VANCOUVER — Mosaic (NYSE: MOS) is buying the “majority” of Vale’s (NYSE: VALE) fertilizer business in a cash-and-share deal valued at US$2.5 billion.
The transaction would see Vale receive an 11% stake (42.3 million shares) in Mosaic worth US$1.25 billion, plus another US$1.25 billion in cash, which Mosaic plans to raise by issuing debt. Vale would become Mosaic’s largest shareholder, and gain two seats on Mosaic’s board.
Vale’s fertilizer portfolio includes five Brazilian phosphate rock mines, four chemical and fertilizer production facilities, and a potash facility.
Mosaic would also acquire Vale’s 40% “economic interest” in the Miski Mayo phosphate mine in Peru, and its potash project in Kronau, Saskatchewan. The U.S. company could also include the Rio Colorado potash project in Argentina at closing as part of the transaction.
Vale’s fertilizer business has contributed between 2% and 4% of its net earnings, and can produce up to 4.8 million tonnes of finished phosphate crop nutrients and 500,000 tonnes of potash.
The acquisition would include 8,000 employees, which would bring Mosaic’s global headcount to nearly 17,000.
“This is a perfect fit with our strategy to grow our core potash and phosphate businesses. We’re increasing our presence in Brazil and complementing our distribution,” Mosaic president and CEO Joc O’Rourke said during a conference call.
“We’re talking about low-cost production in close proximity to a growing agricultural sector. We’ve always said we look for value-add opportunities in the low period of the cycle, and that’s exactly what we’ve found here. It’s been a long road with many factors, but we see real value at this point in the market,” he added.
Mosaic management said “market conditions” did not appear to warrant any production expansion, but the Kronau and Rio Colorado assets could provide “upside optionality” in the case of improving fertilizer prices.
Meanwhile, Vale views the transaction as a “partnership” that will allow it to maintain some exposure to the fertilizer market, while bringing in a multinational company with potash and phosphate experience, and infrastructure capacity.
Vale may not sell its newly issued Mosaic shares for two years under the sales agreement.
Vale is pursuing “divestment initiatives” to lower its debt.
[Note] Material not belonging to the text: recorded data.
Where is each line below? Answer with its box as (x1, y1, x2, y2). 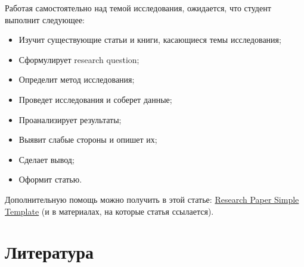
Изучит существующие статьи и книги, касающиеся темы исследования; (18, 33, 281, 46)
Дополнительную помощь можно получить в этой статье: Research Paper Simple (5, 193, 299, 205)
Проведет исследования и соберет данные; (18, 93, 172, 105)
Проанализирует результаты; (18, 113, 122, 125)
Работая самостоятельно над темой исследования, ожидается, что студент (5, 2, 271, 14)
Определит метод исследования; (18, 73, 135, 86)
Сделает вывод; (18, 153, 75, 165)
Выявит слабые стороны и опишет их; (18, 133, 157, 146)
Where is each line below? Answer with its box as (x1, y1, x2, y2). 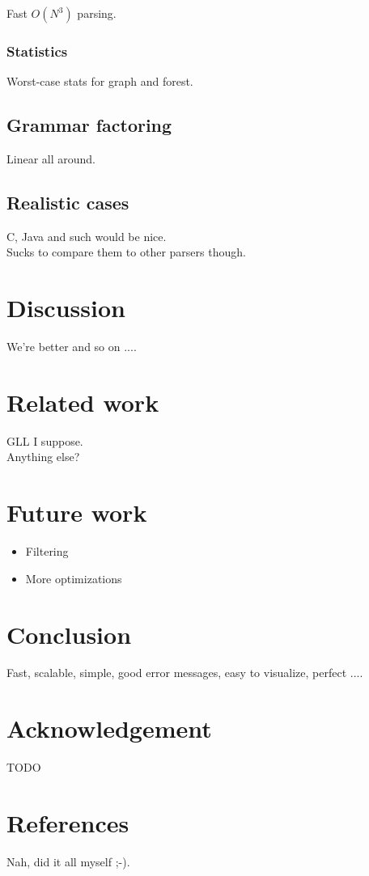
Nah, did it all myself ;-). (6, 853, 130, 870)
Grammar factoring (6, 112, 172, 138)
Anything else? (6, 448, 80, 465)
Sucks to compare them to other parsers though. (6, 243, 246, 260)
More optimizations (25, 569, 122, 586)
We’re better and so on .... (6, 338, 137, 355)
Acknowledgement (6, 712, 212, 745)
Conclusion (6, 617, 132, 650)

The cash will help the company pay down net debt to US$24 billion.
“In the case of fertilizers, we simply never found large reserves that could open a window of opportunity,” Vale CEO Murilo Ferreira said in a company video. “But the business remains important to [our company], and we have decided to partner with an international company that has a relevant production of potash, and is extremely competitive.”
The transaction is subject to regulatory approvals and closing conditions, including carving out the Cubatao-based production facilities.
The deal should close in late 2017. Vale could receive additional payments of up to US$260 million if the average monoammonium phosphate price and Brazilian Real exchange rate exceed certain thresholds.
The deal is another example of consolidation upstream in the fertilizer business after a steep decline in the price of fertilizer products. In September, major Canadian players Potash Corp. of Saskatchewan and Agrium agreed to merge to create a US$36-billion integrated fertilizer giant.